Write the entries out again exactly; any picture among them gets left out.

→ **Source information**:
● ● ● ●

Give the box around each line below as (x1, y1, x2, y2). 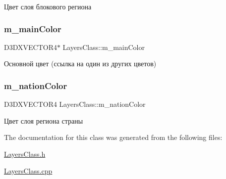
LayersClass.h (4, 149, 46, 159)
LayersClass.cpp (4, 165, 53, 176)
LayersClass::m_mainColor (62, 42, 145, 52)
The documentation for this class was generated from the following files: (4, 132, 223, 142)
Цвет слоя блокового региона (4, 1, 92, 11)
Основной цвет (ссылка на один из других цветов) (4, 58, 157, 69)
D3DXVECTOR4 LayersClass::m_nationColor (4, 99, 146, 109)
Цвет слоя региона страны (4, 115, 83, 126)
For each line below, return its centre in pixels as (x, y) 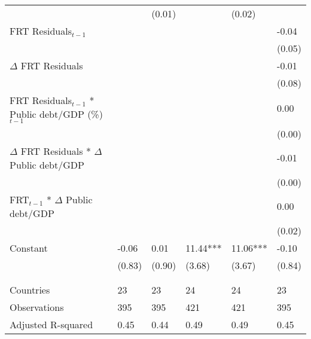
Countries (30, 289)
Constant (29, 248)
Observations (37, 307)
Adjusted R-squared (51, 324)
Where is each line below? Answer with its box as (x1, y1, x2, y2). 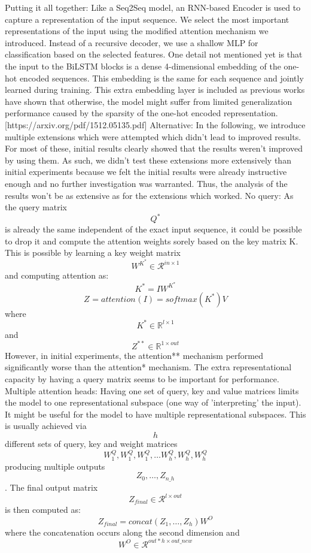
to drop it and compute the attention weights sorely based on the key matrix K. (5, 234, 298, 247)
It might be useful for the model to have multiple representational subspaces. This (5, 407, 306, 420)
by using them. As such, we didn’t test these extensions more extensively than (5, 153, 291, 166)
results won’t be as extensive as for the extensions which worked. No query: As (5, 189, 294, 201)
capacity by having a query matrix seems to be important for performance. (5, 373, 279, 385)
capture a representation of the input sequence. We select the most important (5, 13, 289, 25)
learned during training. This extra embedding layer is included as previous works (5, 83, 305, 96)
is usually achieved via (5, 419, 87, 432)

● ● ● ●

→ **Solution to this task**:
Give the box around each line below as (x1, y1, x2, y2). 
LayersClass.h (4, 149, 46, 159)
LayersClass.cpp (4, 165, 53, 176)
LayersClass::m_mainColor (62, 42, 145, 52)
The documentation for this class was generated from the following files: (4, 132, 223, 142)
Цвет слоя блокового региона (4, 1, 92, 11)
Основной цвет (ссылка на один из других цветов) (4, 58, 157, 69)
D3DXVECTOR4 LayersClass::m_nationColor (4, 99, 146, 109)
Цвет слоя региона страны (4, 115, 83, 126)
For each line below, return its centre in pixels as (x, y) 
Countries (30, 289)
Constant (29, 248)
Observations (37, 307)
Adjusted R-squared (51, 324)
Where is each line below? Answer with its box as (x1, y1, x2, y2). 
to drop it and compute the attention weights sorely based on the key matrix K. (5, 234, 298, 247)
It might be useful for the model to have multiple representational subspaces. This (5, 407, 306, 420)
by using them. As such, we didn’t test these extensions more extensively than (5, 153, 291, 166)
results won’t be as extensive as for the extensions which worked. No query: As (5, 189, 294, 201)
capacity by having a query matrix seems to be important for performance. (5, 373, 279, 385)
capture a representation of the input sequence. We select the most important (5, 13, 289, 25)
learned during training. This extra embedding layer is included as previous works (5, 83, 305, 96)
is usually achieved via (5, 419, 87, 432)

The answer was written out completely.